**REQUIREMENT**
Everything from the line that contains "l’intériorisation profonde d’une" through the final line of the records below should be quoted exactly, except the pictures.

**GIVEN ENTRIES**

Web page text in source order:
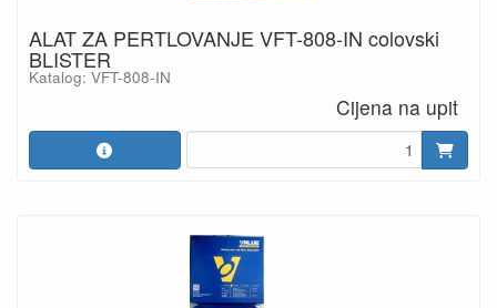
ALAT ZA PERTLOVANJE VFT-808-IN colovski
BLISTER
Katalog: VFT-808-IN
Cijena na upit
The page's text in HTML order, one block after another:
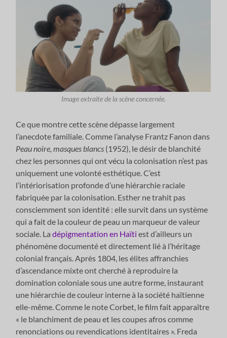
Image extraite de la scène concernée.
Ce que montre cette scène dépasse largement
l’anecdote familiale. Comme l’analyse Frantz Fanon dans
Peau noire, masques blancs (1952), le désir de blanchité
chez les personnes qui ont vécu la colonisation n’est pas
uniquement une volonté esthétique. C’est
l’intériorisation profonde d’une hiérarchie raciale
fabriquée par la colonisation. Esther ne trahit pas
consciemment son identité : elle survit dans un système
qui a fait de la couleur de peau un marqueur de valeur
sociale. Ladépigmentation en Haïti est d’ailleurs un
phénomène documenté et directement lié à l’héritage
colonial français. Après 1804, les élites affranchies
d’ascendance mixte ont cherché à reproduire la
domination coloniale sous une autre forme, instaurant
une hiérarchie de couleur interne à la société haïtienne
elle-même. Comme le note Corbet, le film fait apparaître
« le blanchiment de peau et les coupes afros comme
renonciations ou revendications identitaires ». Freda
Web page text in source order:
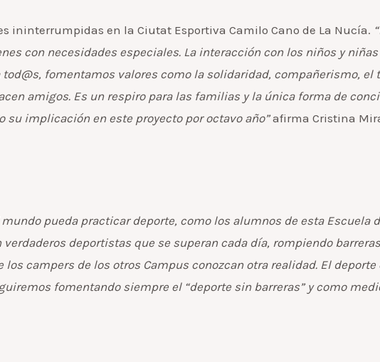
ininterrumpidas en la Ciutat Esportiva Camilo Cano de La Nucía.
con necesidades especiales. La interacción con los niños y
fomentamos valores como la solidaridad, compañerismo, el
amigos. Es un respiro para las familias y la única forma de
su implicación en este proyecto por octavo año”afirma Cristina
pueda practicar deporte, como los alumnos de esta Escuela
deportistas que se superan cada día, rompiendo
campers de los otros Campus conozcan otra realidad. El
fomentando siempre el “deporte sin barreras” y como

**RESPONSE**
l’intériorisation profonde d’une hiérarchie raciale
fabriquée par la colonisation. Esther ne trahit pas
consciemment son identité : elle survit dans un système
qui a fait de la couleur de peau un marqueur de valeur
sociale. Ladépigmentation en Haïti est d’ailleurs un
phénomène documenté et directement lié à l’héritage
colonial français. Après 1804, les élites affranchies
d’ascendance mixte ont cherché à reproduire la
domination coloniale sous une autre forme, instaurant
une hiérarchie de couleur interne à la société haïtienne
elle-même. Comme le note Corbet, le film fait apparaître
« le blanchiment de peau et les coupes afros comme
renonciations ou revendications identitaires ». Freda
Web page text in source order:
ininterrumpidas en la Ciutat Esportiva Camilo Cano de La Nucía.
con necesidades especiales. La interacción con los niños y
fomentamos valores como la solidaridad, compañerismo, el
amigos. Es un respiro para las familias y la única forma de
su implicación en este proyecto por octavo año”afirma Cristina
pueda practicar deporte, como los alumnos de esta Escuela
deportistas que se superan cada día, rompiendo
campers de los otros Campus conozcan otra realidad. El
fomentando siempre el “deporte sin barreras” y como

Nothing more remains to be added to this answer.